Cameroonian Federation of Sports the Intellectually Disabled
- Abbreviation: FECASDI
- Focus: Sport, Disability
- Location: Yaounde, Cameroon;
- Origins: Recognized following the dissolution of Cameroonian Sports Federation for People with Disabilities
- Region served: Cameroon
- Members: International Sports Federation for Persons with Intellectual Disability Cameroonian Paralympic Committee
- Key people: President: Jean-Marie Aléokol Mabiemé

= Cameroonian Federation of Sports for the Intellectually Disabled =

National sports federation in Cameroon

Cameroonian Federation of Sports the Intellectually Disabled (FECASDI) (French: Federation Camerounaise Des Sports Pour Deficients Intellectuals (Fecasdi)) is the national sports federation for sportspeople with intellectual disabilities competing in International Sports Federation for Persons with Intellectual Disability (INAS) and Paralympic events. They organize national ID sports championships. The federation was recognized by law in 2010, and then became a member of the Cameroonian Paralympic Committee in 2011. FECASDI has tried to get its sportspeople qualified for the 2012 Summer Paralympics. They have also hosted several conferences.

== Governance ==
Cameroonian Federation of Sports the Intellectually Disabled (FECASDI) is one of four member organizations of the Cameroonian Paralympic Committee. The organization's president is Jean Marie Aléokol. They are based in Yaoundé. The federation is in charge of appointing members to the national squad, representing Cameroon at International Sports Federation for Persons with Intellectual Disability (INAS) sanctioned competitions.

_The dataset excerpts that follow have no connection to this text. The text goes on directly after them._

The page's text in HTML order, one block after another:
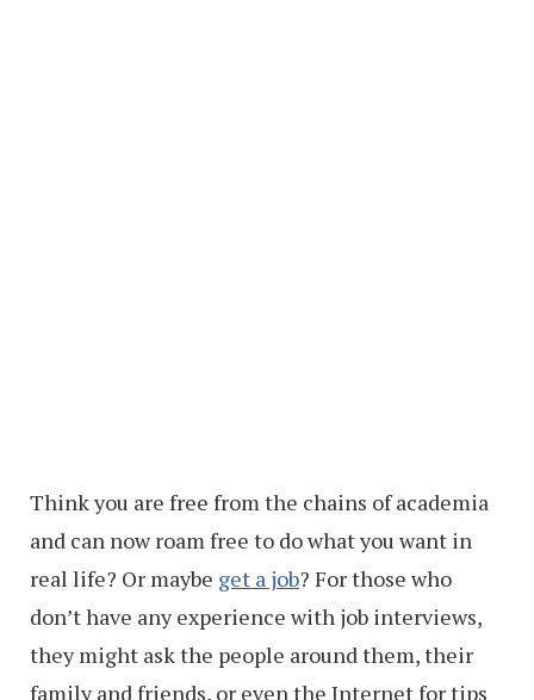
Think you are free from the chains of academia
and can now roam free to do what you want in
real life? Or maybe get a job? For those who
don’t have any experience with job interviews,
they might ask the people around them, their
family and friends, or even the Internet for tips
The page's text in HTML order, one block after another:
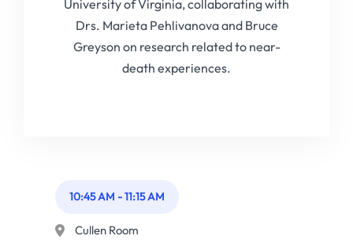
University of Virginia, collaborating with
Drs. Marieta Pehlivanova and Bruce
Greyson on research related to near-
death experiences.
10:45 AM -11:15 AM
Cullen Room
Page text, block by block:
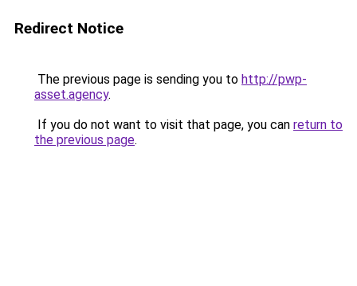
Redirect Notice
The previous page is sending you to http://pwp-
asset.agency.
If you do not want to visit that page, you can return to
the previous page.
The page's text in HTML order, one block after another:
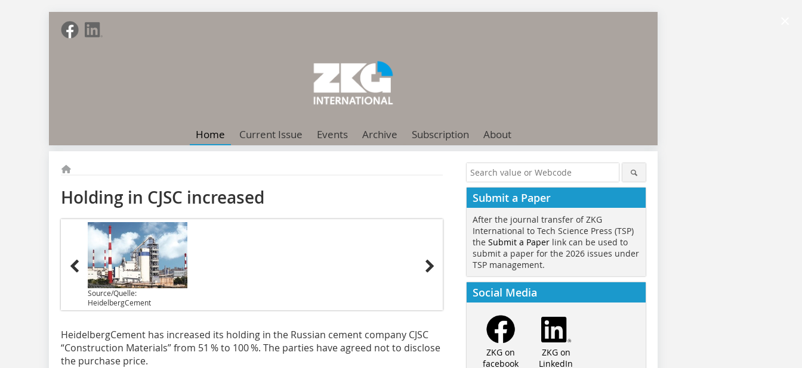
Home Current Issue Events Archive Subscription About
Holding in CJSC increased
Source/Quelle:
HeidelbergCement
HeidelbergCement has increased its holding in the ­Russian cement company CJSC
“Construction Materials” from 51 % to 100 %. The parties have agreed not to disclose
the purchase price.
Submit a Paper
After the journal transfer of ZKG
International to Tech Science Press (TSP)
the Submit a Paper link can be used to
submit a paper for the 2026 issues under
TSP management.
Social Media
ZKG on
facebook
ZKG on
LinkedIn
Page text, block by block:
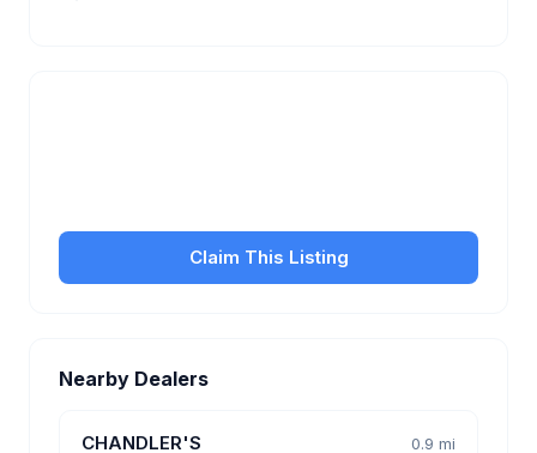
Claim This Listing
Nearby Dealers
CHANDLER'S 0.9 mi
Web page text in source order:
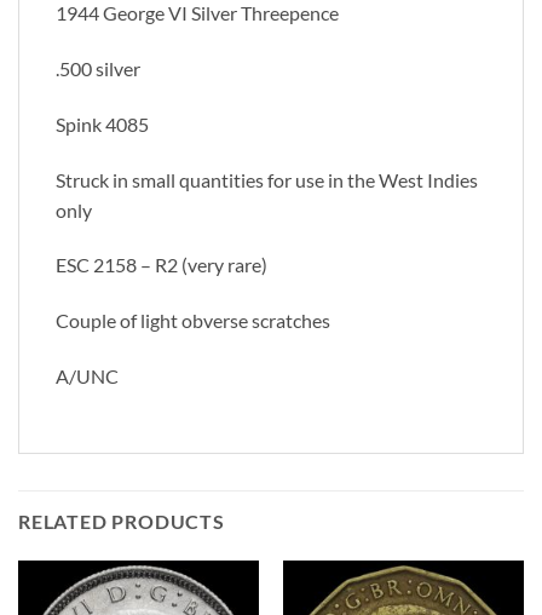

FECASDI organizes a national championship for ID sports. The championships include a number of sports including ID football, athletics and volleyball.

== History ==
Articles 36 and 37 of Law Nº2010 / 002 of April 2010, Protection and promotion of disabled persons saw the organization formally recognized by law in Cameroon. This was seen by the government as an important step in promoting physical activity for people with disabilities in the country.

The Cameroonian Sports Federation for People with Disabilities (FECASH) was dissolved in July 2011 as a result of Law No. 2011-18 of 15 July 2011 related to the organization and promotion of Physical and Sporting Activities. FECASH was replaced by Cameroonian Sports Federation for the Visually Impaired (FECASDEV), the Cameroonian Sports Federation for the Physically Disabled (FECASDEP), FECASDI and the Cameroonian Sports Federation for the Deaf (FECASSO). These four organizations were then made members of the newly reformed Cameroonian Paralympic Committee.

Cameroon was unable to send any ID athletes to an IPC sanctioned athletics competition in Manchester in March 2012. The inability to send sportspeople meant the country was unable to qualify any ID sports people for the 2012 Summer Paralympics because athletes could not get qualified. The national ID sports federation in Cameroon had to pay a penalty of €11,000 (around 7,150,00 XOF) for their non-participation. Lack of funding from the government was the primary reason why Cameroon's ID sportspeople could not go to Manchester competition, with the government unaware that FECASDI had even put in a request for funding. Federation representatives planned then to try to send their athletes to a competition later in the year in Portugal to try to get their athletes classified and eligible for London. The organization's Secretary General Emmanuel Wonyu expressed concern at that time that they might be suspended by INAS and wanted to avert that from happening.

In 2013, FECASDI hosted a regional conference where issues about the development of ID sport in Africa were discussed. One of the major issues brought up by Aléokol and International Sports Federation for Persons with Intellectual Disability (INAS) Executive Director Nick Parr was that there were no ID athletes from Africa who competed at the 2012 Summer Paralympics in London.

In May 2014, the organization hosted an Agitos Foundation funded INAS workshop that sought to increase participation of African countries in intellectual disability sports on the international level. Among the people presenting was New Zealand professor Jan Burns. The workshop provided an overview of INAS governed sports and INAS hosted competitions. Forty people from several countries including Cameroon, Gabon, Central African Republic and Chad participated in the workshop, representing INAS members, Special Olympicsmembers, national sports federations and National Paralympic Committees. In April and May 2016, the organization hosted the 2016 INAS African Open International Futsal Tournament.